### Exercise
With images removed, return the whole listing exactly as written.

### Information
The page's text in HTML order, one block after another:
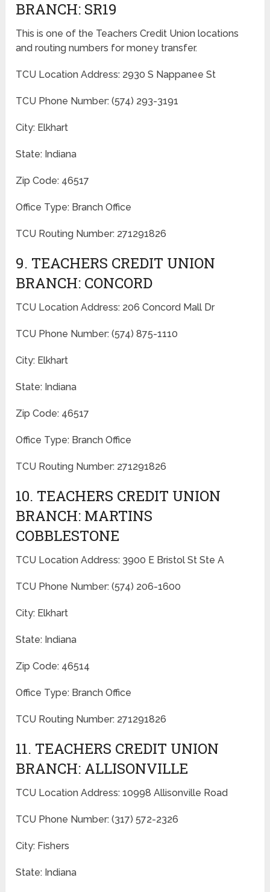
BRANCH: SR19
This is one of the Teachers Credit Union locations
and routing numbers for money transfer.
TCU Location Address: 2930 S Nappanee St
TCU Phone Number: (574) 293-3191
City: Elkhart
State: Indiana
Zip Code: 46517
Office Type: Branch Office
TCU Routing Number: 271291826
9. TEACHERS CREDIT UNION
BRANCH: CONCORD
TCU Location Address: 206 Concord Mall Dr
TCU Phone Number: (574) 875-1110
City: Elkhart
State: Indiana
Zip Code: 46517
Office Type: Branch Office
TCU Routing Number: 271291826
10. TEACHERS CREDIT UNION
BRANCH: MARTINS
COBBLESTONE
TCU Location Address: 3900 E Bristol St Ste A
TCU Phone Number: (574) 206-1600
City: Elkhart
State: Indiana
Zip Code: 46514
Office Type: Branch Office
TCU Routing Number: 271291826
11. TEACHERS CREDIT UNION
BRANCH: ALLISONVILLE
TCU Location Address: 10998 Allisonville Road
TCU Phone Number: (317) 572-2326
City: Fishers
State: Indiana

### Solution below
The page's text in HTML order, one block after another:
BRANCH: SR19
This is one of the Teachers Credit Union locations
and routing numbers for money transfer.
TCU Location Address: 2930 S Nappanee St
TCU Phone Number: (574) 293-3191
City: Elkhart
State: Indiana
Zip Code: 46517
Office Type: Branch Office
TCU Routing Number: 271291826
9. TEACHERS CREDIT UNION
BRANCH: CONCORD
TCU Location Address: 206 Concord Mall Dr
TCU Phone Number: (574) 875-1110
City: Elkhart
State: Indiana
Zip Code: 46517
Office Type: Branch Office
TCU Routing Number: 271291826
10. TEACHERS CREDIT UNION
BRANCH: MARTINS
COBBLESTONE
TCU Location Address: 3900 E Bristol St Ste A
TCU Phone Number: (574) 206-1600
City: Elkhart
State: Indiana
Zip Code: 46514
Office Type: Branch Office
TCU Routing Number: 271291826
11. TEACHERS CREDIT UNION
BRANCH: ALLISONVILLE
TCU Location Address: 10998 Allisonville Road
TCU Phone Number: (317) 572-2326
City: Fishers
State: Indiana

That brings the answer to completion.